2024年7月2日放送 19:30 - 19:57 NHK総合

クローズアップ現代
大工不足で家が建たない?修理できない!?相次ぐ住宅トラブル

出演者
桑子真帆 
(オープニング)
住宅のトラブル 意外な原因とは?

住宅のトラブルには意外な原因があった。1800万円でリフォームした住宅、雨漏りが発生、さらに不具合が30か所以上見つかった。新築マイホームの引き渡しが大幅に遅れた家族も。原因は大工の人出不足。

オープニング

オープニング映像。

家が建たない?修理できない?大工不足で住宅トラブル
深刻化する大工不足 ピーク時の3分の1

木造住宅の建築や修理をする大工の数が大幅に減少している。80年代には90万人以上いたが、現在はピーク時の3分の1で30万人を割り込んでいる。

住宅トラブルの陰に 大工が足りない!

大工不足でトラブルに見舞われたという女性。4年前に戸建て住宅を新築し、家族4人のスケジュールに合わせて建築計画を立てた。完成を2カ月後に控えた時に引き渡しが遅れると伝えられた。住んでいたマンションは売却済みだったため、家族は退去しなければならなかった。2か月間、仮住まいを転々とすることになった。損害は100万円以上ですべて工務店が負担してくれたが、家族の負担は大きかった。大工不足は施工の質の低下も引き起こしている。2年前に1800万円をかけてリフォームをしたという家。雨漏りが発生、雨どいの裏にひび割れなど見つかった不具合は30か所以上。のちに、人手不足で経験の浅い大工が施工していたことがわかった。

なぜ大工が不足?「一人親方」の限界

住宅の診断を行う会社が持ち主から依頼を受けて、建築中の住宅を調査したところ、見つかった不具合は7割以上。
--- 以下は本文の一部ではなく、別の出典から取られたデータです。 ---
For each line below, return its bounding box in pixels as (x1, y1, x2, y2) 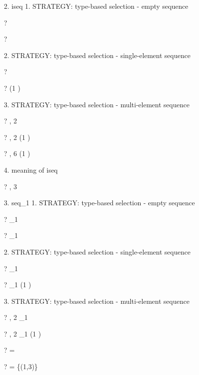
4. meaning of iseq (4, 164, 58, 175)
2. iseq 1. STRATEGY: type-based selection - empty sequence (4, 1, 188, 11)
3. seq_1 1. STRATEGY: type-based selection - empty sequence (4, 197, 195, 208)
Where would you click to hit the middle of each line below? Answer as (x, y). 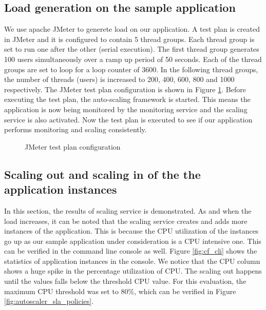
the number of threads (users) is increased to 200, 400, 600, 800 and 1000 (119, 79)
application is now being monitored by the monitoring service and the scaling (126, 109)
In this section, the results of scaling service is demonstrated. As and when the (128, 210)
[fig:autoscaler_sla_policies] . (49, 301)
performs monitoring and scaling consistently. (75, 129)
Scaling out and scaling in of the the (102, 174)
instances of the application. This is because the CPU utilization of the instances (131, 231)
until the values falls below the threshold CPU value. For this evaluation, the (125, 281)
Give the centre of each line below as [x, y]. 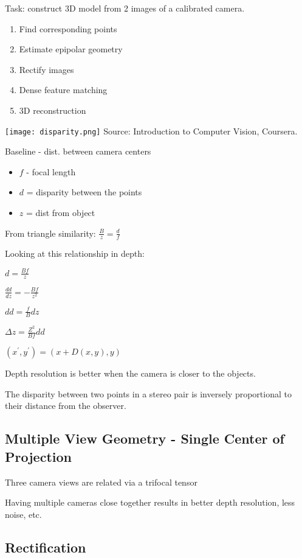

人手不足の中で一定の技術を持たない大工まで現場にまで入っていることが原因とみられる。なぜ大工は不足しているのか?背景には住宅産業の変化がある。50年以上大工として働いていてきた赤池公光さん、73歳。がんの治療中だが、仕事の依頼が絶えず働き続けている。赤池さんは多くの大工と同じく一人親方という個人事業主。1980年代ごろまで大工の多くは客から直接注文を受けて棟梁として弟子を使いながら家を建てることがほとんどだった。かつては赤池さんも3人の弟子を抱えていた。しかし、バブル崩壊で新築住宅の着工数が減少、注文が住宅メーカーに流れるようになった。住宅メーカーは建築を工務店に委託し、工務店は個人事業主の大工に委託し、大工は2次下請けとして家を建てることが多くなった。木材加工ではプレカットが登場し、大工による現場での加工は不要になり、大工の仕事は組み立て作業が中心となった。赤池さんは収入が減少し弟子をとれなくなった。29歳の大工・中山永斗さん。仲間の多くはいくつもの現場を掛け持ちしないと生活が成り立たないという。200年代、住宅産業にビルダーという不動産会社が参入し、土地とセットで販売される分譲建売住宅が増えていった。住宅価格が低く設定され、下請けの大工はコストダウンを強く求められるという。現在、個人事業主の大工の4割は年収400万円未満。日本の平均年収より低くなっている。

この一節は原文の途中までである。